I don't know if it's just me, but having built enough websites with AI tools, I'm 99% sure this site has been built with AI. Nothing wrong with that, but the AI look makes me doubt the content is also just put together by AI.
I dunno, I'm a dyed-in-the-wool, certified AI hater, and even I don't really care if this is AI or not. The cheeses I am aware of match their descriptions well, and if AI let some guy make this in like fifteen minutes so I can read this silly, fun site on the toilet at work, that's fine to me.
Really surprised to see Sbrinz. I didn't think it ever made it outside Switzerland. It's like Parmesan but objectively better - with sbrinz only organic milk is used while with Parmesan Italian farmers use antibiotics by default. Sbrinz has more milk fat and is aged longer. It's so much better and we use it all the time here.

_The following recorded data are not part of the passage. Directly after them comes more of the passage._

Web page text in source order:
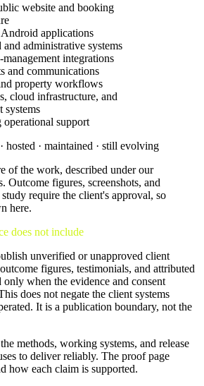
website and booking
applications
and administrative systems
integrations
and communications
property workflows
cloud infrastructure, and
systems
operational support
hosted · maintained · still evolving
of the work, described under our
Outcome figures, screenshots, and
require the client's approval, so
here.
does not include
unverified or unapproved client
figures, testimonials, and attributed
only when the evidence and consent
does not negate the client systems
It is a publication boundary, not the
methods, working systems, and release
to deliver reliably. The proof page
how each claim is supported.

Bloomy-Rind Buffalo is actually not rare at all, at least in France and Italy. I can find it in grocery stores.
Look for "Camembert di Bufala". It tastes as described in the website.
Also, while I can't think of hard goat cheese in the same way as Parmigiano-Reggiano, small Crottin-style goat cheese age well in the right conditions. For example, Pelardon can be sold at various stages: fresh, creamy, dry. The very aged kind can exceed a year and looks a bit like a cookie: hard, brownish, much smaller than the fresh kind because it lost most of its moisture. But it doesn't taste at all like a cookie, it is very strong, enough to numb your tongue, you can grate it if you want to.
Why put comté and gruyère in two different categories? I just realized that in France the categorization of cheeses is closer to how they are prepared:
- fresh
- soft
- hard but not cooked
- hard and cooked
and it results in entirely different groupings. This will surely make some people unhappy.
> If a Nepali dairy cooperative partnered with an Alpine affineur, this could be extraordinary — dense, butterscotch-rich, with a savory depth that cow milk can't match.
The "Fantasy, but the chemistry works" phrasing in the last box on the first tab makes me suspect chatbot input.
Which is a pity, because I like the exhaustive structure. I just can't trust it. But I guess if I was going to dive into inventing weird cheeses, I wouldn't start with a blog post anyway.
(It would be so easy to generate 50k "Periodic table of <noun>" pages and just throw them into the wild. The public internet really is cooked, isn't it).
I suspect the surface level answer has something to do with AI, but I would be curious to know the deeper factors at play. Do all popular models gravitate towards the same frameworks and design patterns?
As an aside, I'm a little bit suspect of this account having no activity since 2019 and then posting this. Hopefully I'm just overthinking things.
I like how "soft to hard" makes sense as a gradient, which is often the flaw in new "periodic tables," but, for anyone who might know, does Cow to Reindeer make any sense here as a gradient? I'm guessing not?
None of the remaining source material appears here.